Pursuant to the Employment Agreement, Mr. Blanton will also be entitled to an annual incentive award in an amount to be determined by the Compensation Committee and will be eligible to participate in the Company’s Long-Term Incentive Plan. In the event of a change in control (as defined in the Employment Agreement), Mr. Blanton will be entitled to a cash payment equal to two times his average base salary plus cash bonuses paid during the last three years. All or a portion of such payment may not be deductible to the Company as a result of Section 280G of the Internal Revenue Code. Mr. Blanton will also be entitled to deferred compensation of at least $180,000 annually, commencing upon retirement at age 65.
In the event that Mr. Blanton’s employment is terminated as a result of his death or permanent disability, the Company will pay his estate, or him, as the case may be, an amount equal to six months of his then current base salary. If Mr. Blanton’s employment is terminated by the Company without “cause” (as defined in the Employment Agreement) he will be entitled to continue to receive his base salary for the longer of two years, or the remaining term of the Agreement. He will also be entitled to continuing medical coverage during such period, at the Company’s expense. If, following a change in control, Mr. Blanton is (i) required to relocate a distance greater than 50 miles, (ii) required to accept a reduction in his “total annual compensation” (as defined in the Employment Agreement), or (iii) is required to perform duties or occupy a position other than that described in the Employment Agreement, he will be entitled to resign and to receive continuation payments of his total annual compensation and medical insurance benefits for a period equal to the greater of two years or the remaining term of the Employment Agreement. The Employment Agreement contains covenants that restrict competitive, solicitation and confidentiality activities upon termination.

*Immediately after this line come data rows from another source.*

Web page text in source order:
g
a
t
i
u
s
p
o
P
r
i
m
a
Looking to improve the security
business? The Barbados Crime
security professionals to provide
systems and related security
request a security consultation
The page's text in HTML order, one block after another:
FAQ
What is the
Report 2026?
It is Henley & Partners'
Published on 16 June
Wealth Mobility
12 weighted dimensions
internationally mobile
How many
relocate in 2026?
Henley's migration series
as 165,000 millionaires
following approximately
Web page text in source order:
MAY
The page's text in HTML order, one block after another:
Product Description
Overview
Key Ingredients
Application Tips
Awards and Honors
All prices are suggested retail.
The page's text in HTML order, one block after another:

Employment Agreement with Mr. Thigpen. The Company also renewed the Employment Agreement with Mr. Thigpen, Executive Vice President and Chief Operating Officer during 2003. The Employment Agreement is for a term of three years and is renewable annually for additional terms of three years each upon approval of the Compensation Committee. The base salary is set by the Compensation Committee annually. During 2003, the Company paid Mr. Thigpen a base salary of $165,000 under this agreement and will pay him a base salary of $195,000 for 2004.

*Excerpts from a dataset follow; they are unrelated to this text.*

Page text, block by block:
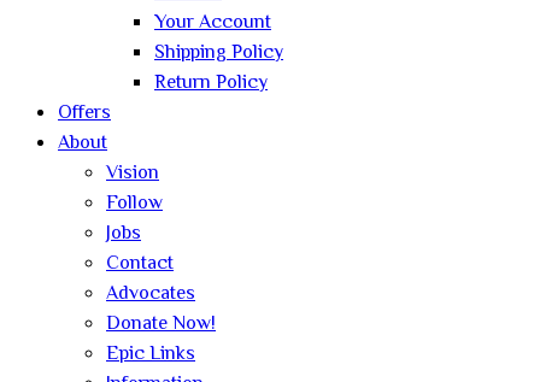
Your Account
Shipping Policy
Return Policy
Offers
About
Vision
Follow
Jobs
Contact
Advocates
Donate Now!
Epic Links
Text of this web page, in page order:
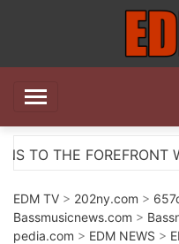
EDM TV
WITH
EDM TV > 202ny.com >
Bassmusicnews.com >
pedia.com > EDM NEWS >
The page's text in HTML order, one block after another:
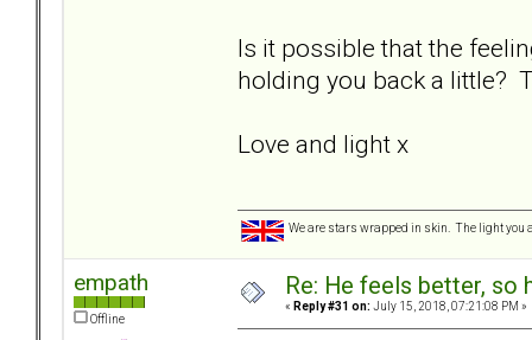
Is it possible that the
holding you back a little?
Love and light x
We are stars wrapped in skin. The light you
empath
Offline
Re: He feels better, so
« Reply #31 on: July 15, 2018, 07:21:08 PM »
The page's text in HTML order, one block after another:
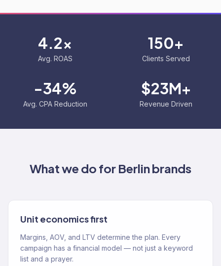
4.2x
Avg. ROAS
150+
Clients Served
-34%
Avg. CPA Reduction
$23M+
Revenue Driven
What we do for Berlinbrands
Unit economics first
Margins, AOV, and LTV determine the plan. Every
campaign has a financial model — not just a keyword
list and a prayer.
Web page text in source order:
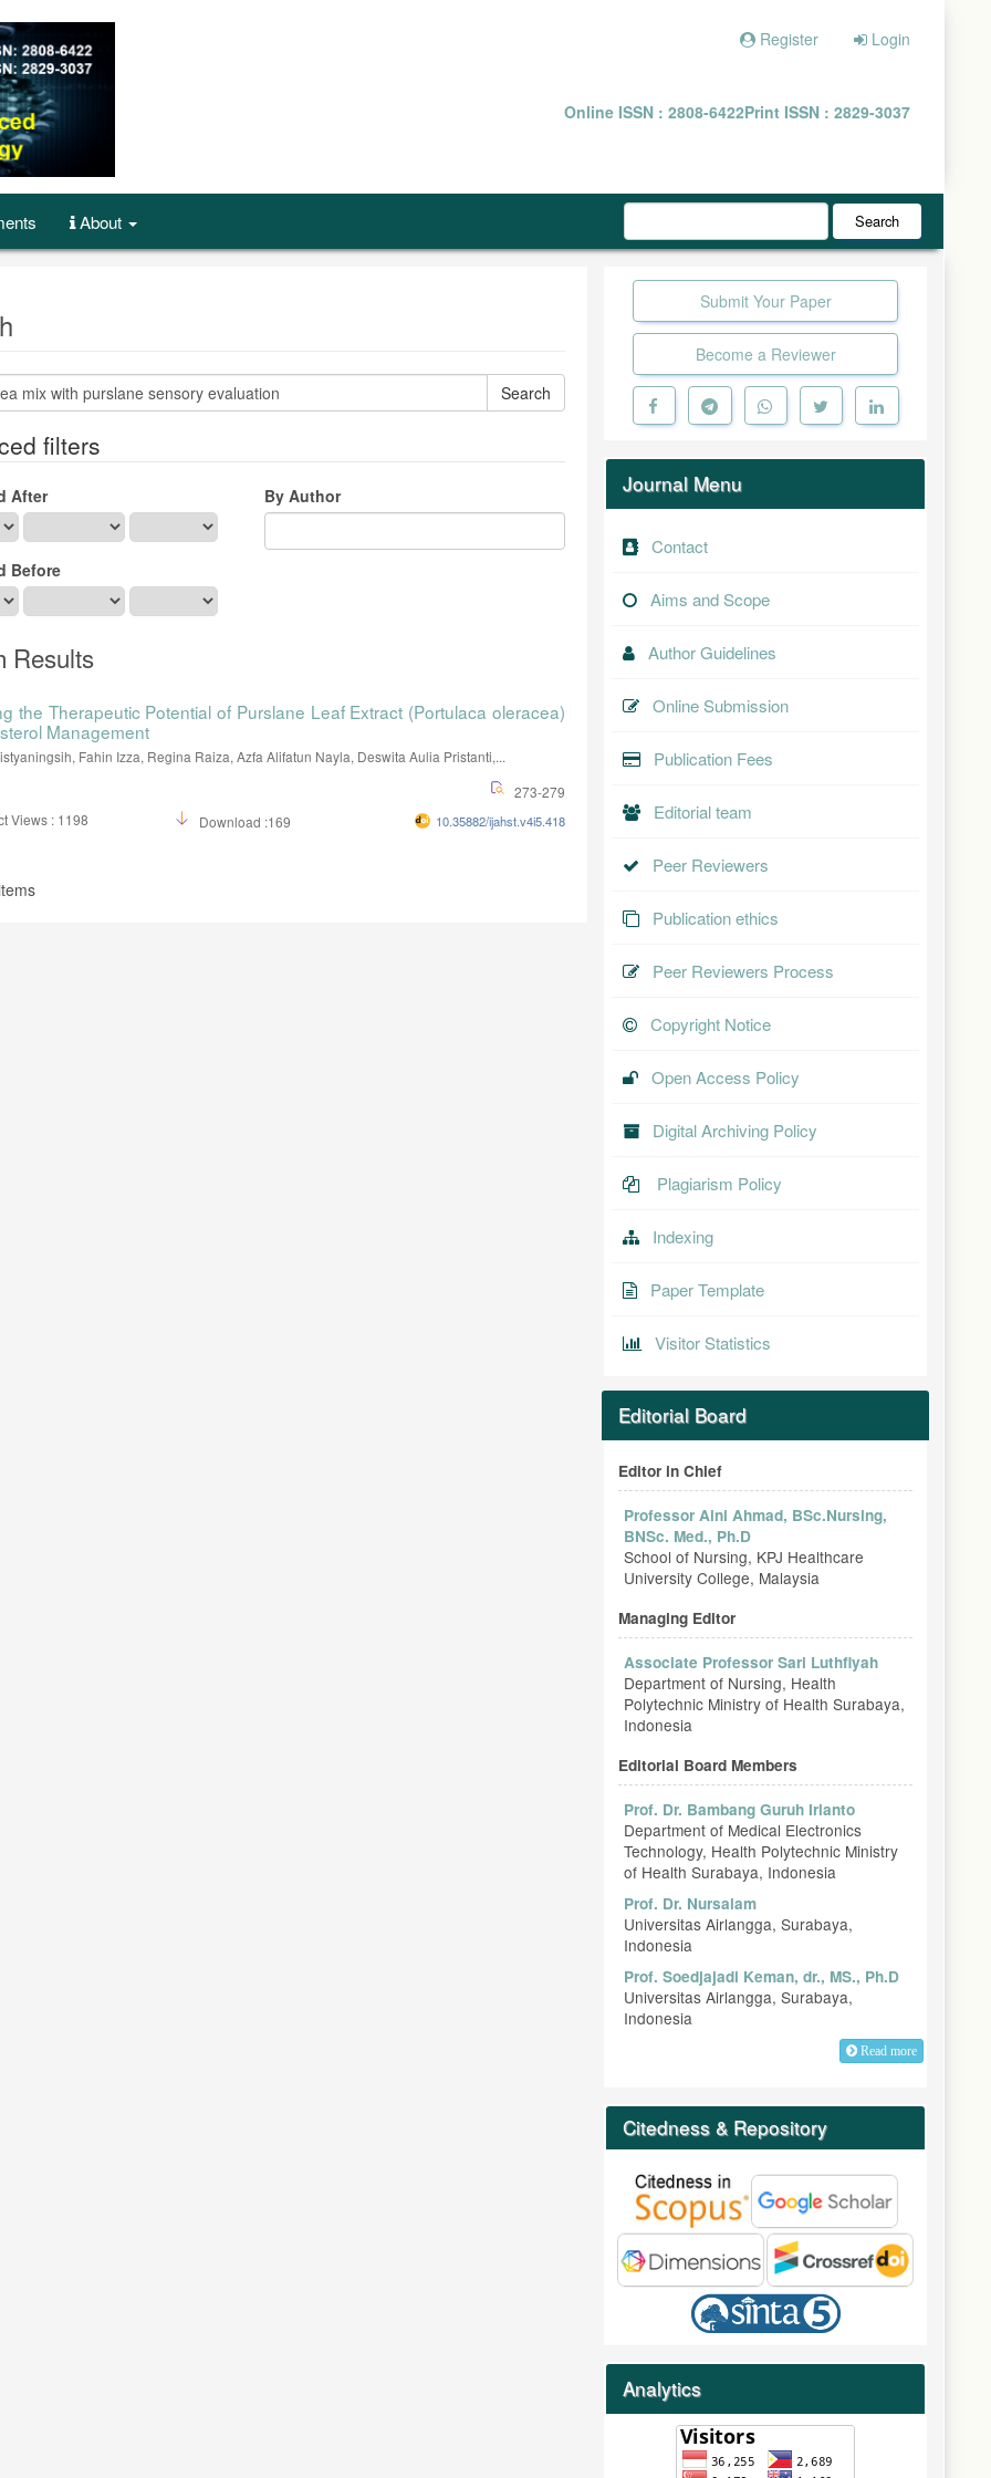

Pursuant to the Employment Agreement, Mr. Thigpen will also be entitled to an annual incentive award in an amount to be determined by the Compensation Committee and will be eligible to participate in the Company’s Long-Term Incentive Plan. In the event of a change in control (as defined in the Employment Agreement), Mr. Thigpen will be entitled to a cash payment equal to two times his average base salary plus cash bonuses paid during the last three years. All or a portion of such payment may not be deductible to the Company as a result of Section 280G of the Internal Revenue Code. Mr. Thigpen will also be entitled to deferred compensation of at least $180,000 annually, commencing upon retirement at age 65.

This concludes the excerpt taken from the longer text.